胃苓湯(いれいとう)は、古くから伝わる漢方薬の一つです。特に消化器系の不調、中でも「水湿」と呼ばれる体内の余分な水分が滞ることで起こる様々な症状に用いられてきました。
現代では、胃の不調や下痢、お腹の張りといった症状に悩む多くの方に選ばれています。
この記事では、胃苓湯がなぜこれらの症状に効果を発揮するのか、期待できる効果や副作用、そして正しい飲み方について、分かりやすく解説します。
胃苓湯について詳しく知りたい、自分の症状に合うか知りたいという方は、ぜひ最後までお読みください。
胃苓湯の効能・効果
胃苓湯の効能・効果は、添付文書に記載されている範囲で使用されます。主な効能としては、「腹痛を伴う胃炎、急性・慢性胃カタル、消化不良、食あたり、暑あたり」が挙げられます。
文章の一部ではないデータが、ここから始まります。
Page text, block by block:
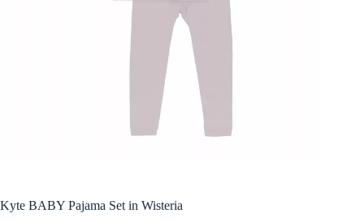
Kyte BABY Pajama Set in Wisteria

これらの症状は、現代社会においても多くの人が経験する身近な不調と言えるでしょう。
胃苓湯がこれらの症状に効果を発揮するのは、前述した平胃散と五苓散の作用によるものです。胃腸の消化吸収能力が低下すると、飲食物がうまく処理されず、胃の中に停滞したり、腸で異常な発酵を起こしたりします。これにより、胃もたれ、お腹の張り、消化不良といった症状が現れます。さらに、体内の水分代謝が滞ると、余分な水分が胃腸に溜まりやすくなり、これが下痢や軟便の原因となります。胃苓湯は、平胃散の働きで胃腸の動きを活発にし、消化を助けるとともに、五苓散の働きで体内の余分な水分を排出し、水分バランスを整えることで、これらの症状を改善に導きます。
特に、食あたりや暑あたりなど、急性の胃腸の不調で下痢や嘔吐、だるさなどを伴う場合に用いられることもあります。これは、五苓散の利水作用が、食あたりなどで起こる急性の水分代謝異常や、暑さによる体液の偏り(暑あたり)に効果を示すためです。
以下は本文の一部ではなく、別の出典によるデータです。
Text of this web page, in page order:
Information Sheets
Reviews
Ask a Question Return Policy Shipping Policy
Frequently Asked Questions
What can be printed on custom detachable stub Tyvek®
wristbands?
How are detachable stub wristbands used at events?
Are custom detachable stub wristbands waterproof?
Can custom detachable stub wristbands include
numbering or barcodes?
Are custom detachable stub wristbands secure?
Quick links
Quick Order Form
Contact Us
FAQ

ただし、胃苓湯はあくまで漢方薬であり、西洋医学的な特定の疾患(例えば、特定の細菌による感染性胃腸炎など)に対して特異的な効果を示すわけではありません。症状の原因を特定し、適切な治療法を選択することが重要です。
どのような症状に効果がある?
胃苓湯は、その配合されている生薬の働きから、特に「水湿」が関わる様々な消化器症状に効果が期待できます。具体的にどのような症状に効果があるのか、さらに詳しく見ていきましょう。
胃苓湯と胃痛
胃痛は非常に一般的な症状ですが、その原因は多岐にわたります。胃苓湯が効果を示す可能性のある胃痛は、主に消化不良や胃の停滞感に伴うものです。例えば、食べ過ぎや飲み過ぎ、あるいは冷たいものの摂りすぎなどによって胃腸の働きが弱まり、食べ物が胃の中に長く留まることで感じる重苦しい痛みや、胃の膨満感を伴う痛みに適していると考えられます。また、体内の水湿が胃に停滞することで生じる、水がチャポチャポするような感覚や、吐き気を伴う胃痛にも有効な場合があります。
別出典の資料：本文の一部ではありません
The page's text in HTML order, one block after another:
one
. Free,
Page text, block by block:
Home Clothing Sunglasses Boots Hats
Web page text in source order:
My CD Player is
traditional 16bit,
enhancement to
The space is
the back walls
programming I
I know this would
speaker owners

漢方医学では、胃痛の原因を「寒」「熱」「気滞」「血瘀」「湿」「虚」など様々な角度から捉えます。胃苓湯は「湿」や「虚」(消化機能の虚弱)に起因する胃痛に特に強みを発揮します。冷えや湿気の多い環境、あるいは消化に負担のかかる食事が原因で胃の働きが鈍くなり、痛みや不快感が現れる場合に試す価値はあります。しかし、強い炎症を伴う胃潰瘍や十二指腸潰瘍による鋭い痛み、ストレスが主な原因で胃がキリキリ痛む場合など、胃苓湯が第一選択とならない胃痛もあります。ご自身の胃痛がどのような性質か、専門家に相談して判断することが大切です。
胃苓湯と胃食道逆流
胃食道逆流症は、胃酸や胃の内容物が食道に逆流することで、胸やけや呑酸(酸っぱいものが上がってくる感じ)などの症状を引き起こす疾患です。胃苓湯は直接的に胃酸の分泌を抑えたり、食道と胃の間の逆流を防ぐ作用はありません。そのため、逆流性食道炎の主要な治療薬として用いられることは少ないです。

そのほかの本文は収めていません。